Anti-compositions to watch for
Documented pairings where this pattern often fails in production. Source: composition/anti-compositions.
Multi-Agent + Reflection on small tasks
Multi-agent already carries 3–5× the cost and latency of a single agent. Adding reflection at least doubles per-worker cost and serializes execution. On tasks the simpler patterns handle, you spend 6–10× the budget for marginal quality gain that does not survive eval.
Instead:Pick one. Reflection on a single ReAct agent often delivers 80% of the quality gain at a fraction of the cost. Add multi-agent + reflection only with an eval baseline that justifies the premium.

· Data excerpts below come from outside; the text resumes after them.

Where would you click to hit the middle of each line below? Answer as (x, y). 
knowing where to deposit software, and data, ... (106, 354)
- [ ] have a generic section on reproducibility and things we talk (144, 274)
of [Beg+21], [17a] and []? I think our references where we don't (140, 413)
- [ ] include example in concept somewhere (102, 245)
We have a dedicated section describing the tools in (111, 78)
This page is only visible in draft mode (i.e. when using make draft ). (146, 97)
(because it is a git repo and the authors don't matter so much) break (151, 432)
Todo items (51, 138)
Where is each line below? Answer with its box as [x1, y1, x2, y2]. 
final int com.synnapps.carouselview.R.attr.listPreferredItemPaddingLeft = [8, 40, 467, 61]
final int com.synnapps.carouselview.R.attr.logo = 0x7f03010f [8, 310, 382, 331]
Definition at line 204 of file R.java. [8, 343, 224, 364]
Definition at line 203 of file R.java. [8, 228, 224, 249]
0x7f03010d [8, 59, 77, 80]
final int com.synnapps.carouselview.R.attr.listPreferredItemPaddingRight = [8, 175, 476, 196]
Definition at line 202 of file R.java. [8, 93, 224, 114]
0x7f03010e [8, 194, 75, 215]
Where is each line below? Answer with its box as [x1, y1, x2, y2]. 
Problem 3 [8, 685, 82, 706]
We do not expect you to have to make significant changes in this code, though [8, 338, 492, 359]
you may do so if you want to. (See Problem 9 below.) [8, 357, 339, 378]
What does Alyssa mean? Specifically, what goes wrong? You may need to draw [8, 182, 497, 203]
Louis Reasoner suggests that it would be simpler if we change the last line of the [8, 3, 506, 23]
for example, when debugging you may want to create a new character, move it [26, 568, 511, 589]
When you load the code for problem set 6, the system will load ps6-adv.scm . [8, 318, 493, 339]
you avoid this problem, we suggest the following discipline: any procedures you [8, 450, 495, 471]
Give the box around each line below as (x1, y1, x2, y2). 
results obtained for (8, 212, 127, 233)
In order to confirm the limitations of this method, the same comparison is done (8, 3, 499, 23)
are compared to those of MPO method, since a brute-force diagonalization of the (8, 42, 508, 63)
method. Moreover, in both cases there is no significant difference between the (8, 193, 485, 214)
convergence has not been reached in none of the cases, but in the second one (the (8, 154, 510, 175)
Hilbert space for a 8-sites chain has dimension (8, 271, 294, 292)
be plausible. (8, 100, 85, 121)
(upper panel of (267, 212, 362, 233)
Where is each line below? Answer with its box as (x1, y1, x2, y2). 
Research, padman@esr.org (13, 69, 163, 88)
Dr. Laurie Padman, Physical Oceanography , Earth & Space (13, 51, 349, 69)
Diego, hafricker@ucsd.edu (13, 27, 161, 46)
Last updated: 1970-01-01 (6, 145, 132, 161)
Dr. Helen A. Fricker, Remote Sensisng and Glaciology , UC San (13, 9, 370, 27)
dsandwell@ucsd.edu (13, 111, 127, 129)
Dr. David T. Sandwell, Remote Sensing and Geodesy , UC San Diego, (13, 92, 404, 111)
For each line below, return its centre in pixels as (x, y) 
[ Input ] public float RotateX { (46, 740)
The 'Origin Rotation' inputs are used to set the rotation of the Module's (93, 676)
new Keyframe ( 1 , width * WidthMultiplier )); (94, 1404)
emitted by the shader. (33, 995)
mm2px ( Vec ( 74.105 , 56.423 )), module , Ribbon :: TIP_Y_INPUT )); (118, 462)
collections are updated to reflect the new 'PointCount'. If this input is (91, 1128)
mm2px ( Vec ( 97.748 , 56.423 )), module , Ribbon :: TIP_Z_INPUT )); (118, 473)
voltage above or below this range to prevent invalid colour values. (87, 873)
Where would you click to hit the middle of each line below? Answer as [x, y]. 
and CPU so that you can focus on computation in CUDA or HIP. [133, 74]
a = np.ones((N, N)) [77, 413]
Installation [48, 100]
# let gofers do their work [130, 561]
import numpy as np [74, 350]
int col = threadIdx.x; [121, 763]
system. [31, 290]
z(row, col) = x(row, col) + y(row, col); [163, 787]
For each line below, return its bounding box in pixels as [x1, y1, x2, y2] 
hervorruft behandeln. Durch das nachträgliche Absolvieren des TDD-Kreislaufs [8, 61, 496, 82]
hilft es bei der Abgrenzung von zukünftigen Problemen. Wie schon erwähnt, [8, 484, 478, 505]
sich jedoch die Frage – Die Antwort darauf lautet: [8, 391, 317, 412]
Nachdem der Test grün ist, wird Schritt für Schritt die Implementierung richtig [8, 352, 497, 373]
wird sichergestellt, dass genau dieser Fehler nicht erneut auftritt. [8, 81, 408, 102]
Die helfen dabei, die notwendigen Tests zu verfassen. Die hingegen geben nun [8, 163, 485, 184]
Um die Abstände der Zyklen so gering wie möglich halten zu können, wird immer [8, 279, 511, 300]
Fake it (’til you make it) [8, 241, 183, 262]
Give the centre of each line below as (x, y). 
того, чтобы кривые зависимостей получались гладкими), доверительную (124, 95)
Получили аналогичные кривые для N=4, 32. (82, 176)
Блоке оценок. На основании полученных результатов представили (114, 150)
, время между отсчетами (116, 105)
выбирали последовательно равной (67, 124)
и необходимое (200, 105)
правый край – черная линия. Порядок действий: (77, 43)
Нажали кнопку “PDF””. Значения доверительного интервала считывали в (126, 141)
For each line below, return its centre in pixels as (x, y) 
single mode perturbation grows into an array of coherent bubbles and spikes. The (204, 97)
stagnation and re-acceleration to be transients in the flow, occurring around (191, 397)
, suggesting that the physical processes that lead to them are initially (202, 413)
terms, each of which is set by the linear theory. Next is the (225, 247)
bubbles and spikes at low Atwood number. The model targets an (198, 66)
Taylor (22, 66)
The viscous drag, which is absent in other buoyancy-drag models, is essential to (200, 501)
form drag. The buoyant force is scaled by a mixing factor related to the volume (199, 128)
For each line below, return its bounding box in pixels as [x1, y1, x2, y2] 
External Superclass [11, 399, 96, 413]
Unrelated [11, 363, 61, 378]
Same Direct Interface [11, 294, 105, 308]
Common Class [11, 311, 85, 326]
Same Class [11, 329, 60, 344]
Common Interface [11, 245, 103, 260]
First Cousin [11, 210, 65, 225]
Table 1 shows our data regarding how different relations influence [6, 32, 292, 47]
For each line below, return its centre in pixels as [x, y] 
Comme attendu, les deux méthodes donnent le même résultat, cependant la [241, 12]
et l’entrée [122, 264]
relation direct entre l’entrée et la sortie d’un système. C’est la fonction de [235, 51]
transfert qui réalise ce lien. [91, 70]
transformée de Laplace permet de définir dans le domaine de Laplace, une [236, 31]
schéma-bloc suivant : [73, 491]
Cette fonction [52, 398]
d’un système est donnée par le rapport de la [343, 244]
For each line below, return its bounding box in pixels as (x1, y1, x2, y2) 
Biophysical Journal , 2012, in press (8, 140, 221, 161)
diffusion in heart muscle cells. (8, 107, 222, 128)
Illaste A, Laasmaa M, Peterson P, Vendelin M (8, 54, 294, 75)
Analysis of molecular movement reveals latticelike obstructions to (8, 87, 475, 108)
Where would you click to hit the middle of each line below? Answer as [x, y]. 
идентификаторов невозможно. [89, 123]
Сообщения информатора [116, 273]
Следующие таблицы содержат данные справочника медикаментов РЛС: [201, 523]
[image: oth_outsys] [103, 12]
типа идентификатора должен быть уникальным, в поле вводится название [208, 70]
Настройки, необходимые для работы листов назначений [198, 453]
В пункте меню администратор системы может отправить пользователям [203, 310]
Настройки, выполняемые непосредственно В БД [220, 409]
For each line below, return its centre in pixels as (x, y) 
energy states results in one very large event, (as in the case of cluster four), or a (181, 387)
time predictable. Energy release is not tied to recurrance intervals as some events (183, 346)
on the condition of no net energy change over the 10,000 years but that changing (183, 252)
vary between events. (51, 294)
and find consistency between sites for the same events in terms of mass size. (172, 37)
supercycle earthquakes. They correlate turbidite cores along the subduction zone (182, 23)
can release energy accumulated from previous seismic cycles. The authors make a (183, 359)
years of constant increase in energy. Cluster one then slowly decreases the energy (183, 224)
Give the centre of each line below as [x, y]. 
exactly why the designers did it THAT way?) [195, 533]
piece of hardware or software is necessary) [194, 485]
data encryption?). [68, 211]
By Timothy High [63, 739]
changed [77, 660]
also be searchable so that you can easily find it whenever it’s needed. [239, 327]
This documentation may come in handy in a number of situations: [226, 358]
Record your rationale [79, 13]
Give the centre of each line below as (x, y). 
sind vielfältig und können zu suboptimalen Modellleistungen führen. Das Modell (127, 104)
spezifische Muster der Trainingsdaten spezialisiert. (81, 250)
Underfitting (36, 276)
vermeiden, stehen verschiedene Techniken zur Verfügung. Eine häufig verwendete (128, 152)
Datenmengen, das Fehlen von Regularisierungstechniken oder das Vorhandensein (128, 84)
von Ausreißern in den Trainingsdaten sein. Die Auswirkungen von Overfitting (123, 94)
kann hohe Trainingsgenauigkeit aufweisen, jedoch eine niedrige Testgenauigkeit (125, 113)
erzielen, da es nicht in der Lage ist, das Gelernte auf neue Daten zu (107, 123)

Plan & Execute + Reflection on the plan without execution feedback
Reflecting on a plan before any step runs sounds principled, but the critic has no execution feedback. A plan that looks good often fails at step 3 in ways the critic could not predict.
Instead:Either skip pre-execution reflection and reflect on results, or add a second reflection pass after execution so both failure modes are caught.
Evaluator-Optimizer + Reflection
Evaluator-Optimizer is already a reflection loop with an external scoring signal. Stacking them stacks two convergence mechanisms with different criteria; they oscillate against each other.
Instead:Pick one. Evaluator-Optimizer when you have a measurable target; Reflection when criteria are softer or the evaluator itself is hard to build.